▶ _Task goal_
Set down again each entry exactly as it reads, pictures excluded.

▶ _Information given_

=-=-=

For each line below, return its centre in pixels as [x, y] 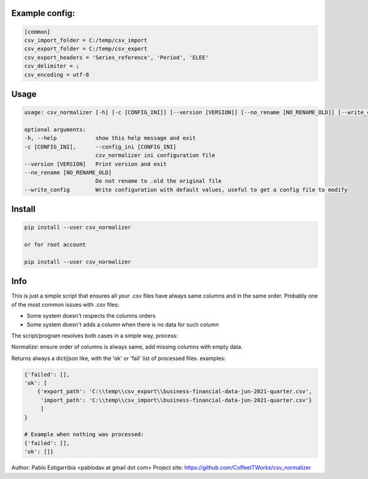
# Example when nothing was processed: [84, 435]
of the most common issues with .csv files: [65, 304]
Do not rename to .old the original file [159, 181]
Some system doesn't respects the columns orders [91, 316]
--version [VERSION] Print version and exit [95, 164]
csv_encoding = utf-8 [57, 75]
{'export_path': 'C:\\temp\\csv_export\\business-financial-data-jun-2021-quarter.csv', [174, 392]
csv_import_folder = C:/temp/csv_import [86, 40]
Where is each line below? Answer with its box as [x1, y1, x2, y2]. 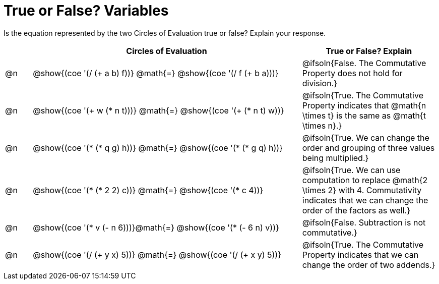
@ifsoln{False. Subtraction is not [302, 217, 426, 228]
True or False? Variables [4, 2, 169, 19]
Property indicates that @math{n [302, 100, 426, 110]
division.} [302, 78, 338, 88]
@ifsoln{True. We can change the [302, 132, 429, 143]
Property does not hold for [302, 68, 403, 78]
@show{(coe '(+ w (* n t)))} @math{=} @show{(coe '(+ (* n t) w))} [33, 105, 284, 116]
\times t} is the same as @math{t [302, 110, 426, 121]
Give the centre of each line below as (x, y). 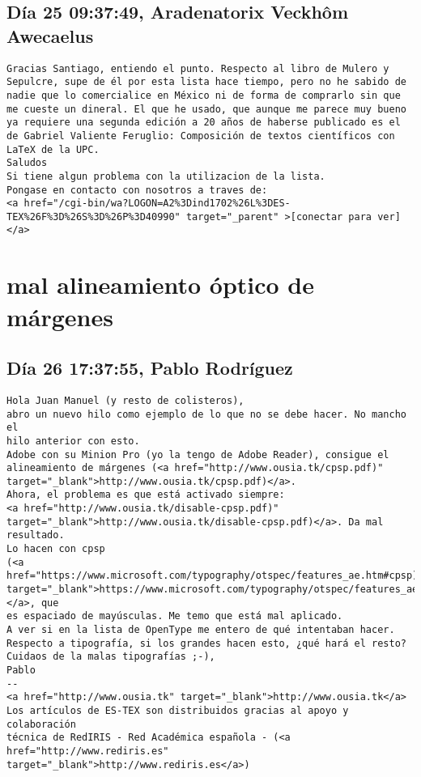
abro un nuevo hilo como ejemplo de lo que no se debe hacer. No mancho (206, 414)
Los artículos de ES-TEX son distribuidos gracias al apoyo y (178, 710)
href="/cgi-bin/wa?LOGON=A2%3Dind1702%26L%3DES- (157, 204)
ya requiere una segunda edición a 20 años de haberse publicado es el (204, 123)
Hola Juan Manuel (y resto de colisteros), (125, 400)
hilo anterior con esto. (73, 441)
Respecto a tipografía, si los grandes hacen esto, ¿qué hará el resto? (206, 643)
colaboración (41, 724)

=-=-=

▶ _Task output_
For each line below, return its centre in pixels as [x, y] 
# Example when nothing was processed: [84, 435]
of the most common issues with .csv files: [65, 304]
Do not rename to .old the original file [159, 181]
Some system doesn't respects the columns orders [91, 316]
--version [VERSION] Print version and exit [95, 164]
csv_encoding = utf-8 [57, 75]
{'export_path': 'C:\\temp\\csv_export\\business-financial-data-jun-2021-quarter.csv', [174, 392]
csv_import_folder = C:/temp/csv_import [86, 40]
Where is each line below? Answer with its box as [x1, y1, x2, y2]. 
@ifsoln{False. Subtraction is not [302, 217, 426, 228]
True or False? Variables [4, 2, 169, 19]
Property indicates that @math{n [302, 100, 426, 110]
division.} [302, 78, 338, 88]
@ifsoln{True. We can change the [302, 132, 429, 143]
Property does not hold for [302, 68, 403, 78]
@show{(coe '(+ w (* n t)))} @math{=} @show{(coe '(+ (* n t) w))} [33, 105, 284, 116]
\times t} is the same as @math{t [302, 110, 426, 121]
Give the centre of each line below as (x, y). 
abro un nuevo hilo como ejemplo de lo que no se debe hacer. No mancho (206, 414)
Los artículos de ES-TEX son distribuidos gracias al apoyo y (178, 710)
href="/cgi-bin/wa?LOGON=A2%3Dind1702%26L%3DES- (157, 204)
ya requiere una segunda edición a 20 años de haberse publicado es el (204, 123)
Hola Juan Manuel (y resto de colisteros), (125, 400)
hilo anterior con esto. (73, 441)
Respecto a tipografía, si los grandes hacen esto, ¿qué hará el resto? (206, 643)
colaboración (41, 724)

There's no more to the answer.